▶ WORK TASK
Lines that include the string "with" are the ones to copy from the entries below.

MATERIAL PROVIDED Block Start

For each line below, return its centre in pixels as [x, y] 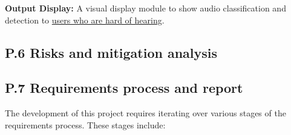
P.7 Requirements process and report [124, 88]
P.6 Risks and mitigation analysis [111, 52]
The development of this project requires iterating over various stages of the [145, 113]
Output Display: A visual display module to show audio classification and [145, 8]
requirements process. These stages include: [85, 124]
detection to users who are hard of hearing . [85, 20]
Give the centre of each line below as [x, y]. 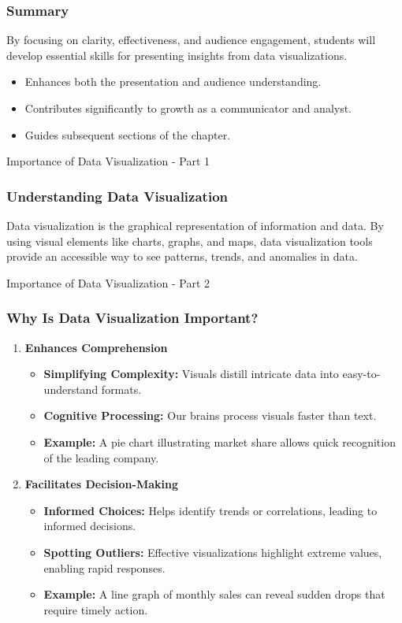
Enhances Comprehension [96, 347]
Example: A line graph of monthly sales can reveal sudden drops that [214, 594]
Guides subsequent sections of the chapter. [128, 134]
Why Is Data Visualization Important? [132, 318]
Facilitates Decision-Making [102, 484]
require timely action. [96, 609]
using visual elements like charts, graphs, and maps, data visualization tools [190, 241]
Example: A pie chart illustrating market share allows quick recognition [220, 441]
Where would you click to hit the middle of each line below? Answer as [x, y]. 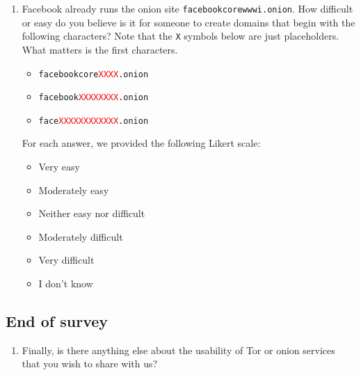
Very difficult [66, 260]
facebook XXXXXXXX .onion [94, 98]
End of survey [57, 321]
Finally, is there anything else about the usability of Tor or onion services [178, 350]
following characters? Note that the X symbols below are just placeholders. [180, 36]
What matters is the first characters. [100, 49]
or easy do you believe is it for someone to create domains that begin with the [188, 22]
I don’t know [66, 284]
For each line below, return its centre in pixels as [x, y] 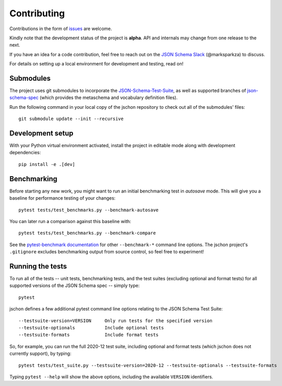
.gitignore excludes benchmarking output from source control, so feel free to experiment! [107, 252]
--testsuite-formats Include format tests [89, 335]
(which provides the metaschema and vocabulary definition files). [109, 98]
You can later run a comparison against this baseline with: [70, 221]
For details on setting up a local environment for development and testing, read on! [97, 64]
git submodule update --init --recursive [71, 119]
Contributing [37, 13]
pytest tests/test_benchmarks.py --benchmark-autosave [89, 210]

MATERIAL PROVIDED Block End

▶ EXERCISE SOLUTION
or easy do you believe is it for someone to create domains that begin with the [188, 22]
You can later run a comparison against this baseline with: [70, 221]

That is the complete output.